I think the best part about dating someone is the moment you realize you’re totally comfortable in front of them.
Or when your only job on your day off is to make a pizza before he comes home from a long day at work, but you burn it within minutes of him walking through the door because you’re trying to defend yourself from an online bullying episode, but it’s okay because he loves you, yet is still really mad at you, and will huff and puff his way over to CVS to buy a new one to make himself.
Seriously, don’t underestimate the importance of a pizza after a long day of work, especially for the male species. Cheese, sauce, bread, and the occasional topping is a diabolical combination that can pretty much cure anything from a bad day at work to civil unrest.
Anyways, the point of this is, you reach a time in your relationship where you become really comfortable with the other person; like, really, really, comfortable. This is so good. But this is also where the lines between appropriate and completely outrageous when taken out of context are also very, very blurry.
I have realized that I am now in that very blurry, shadowy, gray area in my relationship where I don’t know if I should be concerned about the nature of my conversations, or if I just embrace it and fully accept that I’m so weird and another person has chosen to keep me around regardless.
I have also realized that I’m not that weird, because some of my friends have also confirmed that they’re too comfortable in their relationships, which is evident because of some of the things that they’ve revealed to me, in confidence, that they say within the privacy of their own homes.
But privacy is stupid and completely overrated; plus, it’s 2015 and everyone knows everyone’s business, so I’m going to post them on the internet.
Here are some things you might say that make you realize you’re way too comfortable with your significant other.
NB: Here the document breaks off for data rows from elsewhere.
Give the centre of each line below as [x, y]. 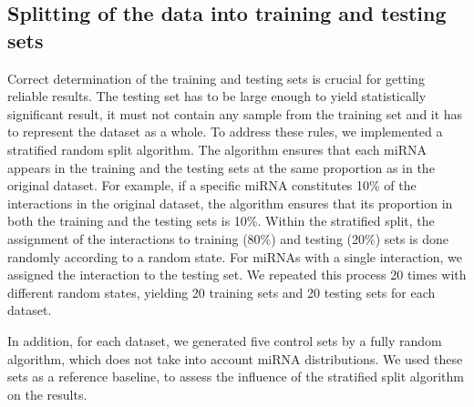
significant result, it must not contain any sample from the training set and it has [235, 113]
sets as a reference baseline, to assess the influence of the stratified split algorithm [236, 376]
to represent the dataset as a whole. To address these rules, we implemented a [225, 132]
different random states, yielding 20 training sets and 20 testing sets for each [222, 292]
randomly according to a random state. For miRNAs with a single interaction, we [235, 256]
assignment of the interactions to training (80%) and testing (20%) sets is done [228, 238]
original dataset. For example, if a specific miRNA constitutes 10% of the [212, 185]
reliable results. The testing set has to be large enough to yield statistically [217, 96]

If it sounds normal, it’s probably not.
“We can’t do that tonight, I have plans with my other girlfriend.”
(Note: If he really does have another girlfriend, you should probably be concerned he’s so open about it.)
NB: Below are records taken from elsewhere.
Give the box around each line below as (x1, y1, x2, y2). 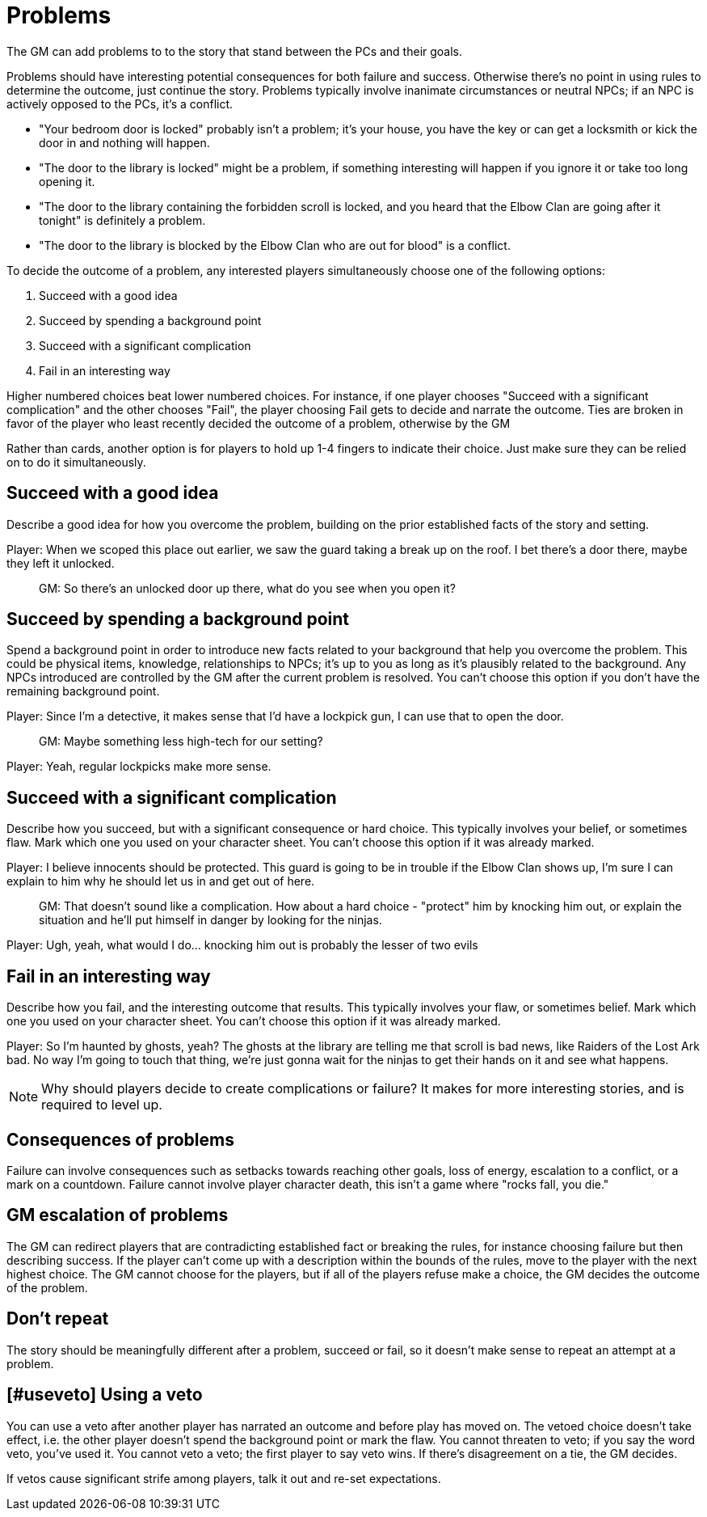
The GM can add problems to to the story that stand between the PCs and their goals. (6, 44, 463, 58)
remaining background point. (6, 684, 160, 699)
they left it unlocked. (6, 556, 115, 570)
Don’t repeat (6, 1308, 109, 1329)
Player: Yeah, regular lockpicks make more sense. (6, 759, 271, 774)
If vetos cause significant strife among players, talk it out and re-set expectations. (6, 1471, 441, 1485)
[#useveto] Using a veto (6, 1384, 203, 1405)
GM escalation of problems (6, 1205, 229, 1226)

“Can I pluck that hair? Please.”
“Your mustache is coming in nicely.”
“Why is your face like that?”
“That shirt makes you look like you work at a barber shop. Can you cut my hair?”
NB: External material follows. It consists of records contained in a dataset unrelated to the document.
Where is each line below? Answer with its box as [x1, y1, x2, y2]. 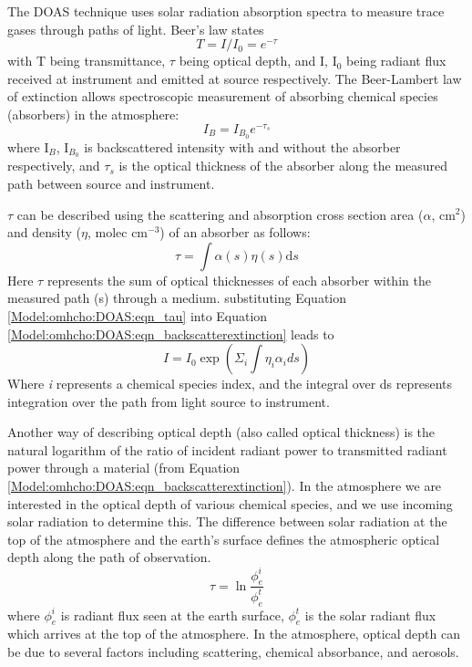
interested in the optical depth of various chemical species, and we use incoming [7, 494, 453, 513]
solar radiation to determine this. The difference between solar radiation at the [7, 512, 447, 531]
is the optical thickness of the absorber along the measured [118, 156, 448, 175]
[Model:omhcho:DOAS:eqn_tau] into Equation [7, 306, 268, 325]
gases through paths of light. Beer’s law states [7, 19, 264, 38]
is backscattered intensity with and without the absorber [84, 137, 401, 156]
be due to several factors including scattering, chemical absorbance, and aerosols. [7, 641, 459, 661]
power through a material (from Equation [7, 458, 241, 477]

“My favorite time to hang out with you is in the morning when you’re asleep and don’t speak.”
“It’s funny to see how your boobs handle gravity.”
“Do you own anything other than a red bathrobe?”
“You look like a waitress from Outback.”
“When was the last time you shaved?”
“Are you wearing your fat pants?”
“Okay, I’m going to fart in the closet.”
“I can grow more facial hair than you.”
“What inspired you to buy that shirt?”
“Your boobs are uneven.”
“You have beefy arms.”
“Why are your pants up so high?”
“Did you poop today?”
“We can’t have sex, you smell so bad.”
“Your breath smells like someone died inside of your mouth.”
“Don’t have coffee, you’re going to poopoo all over the house.”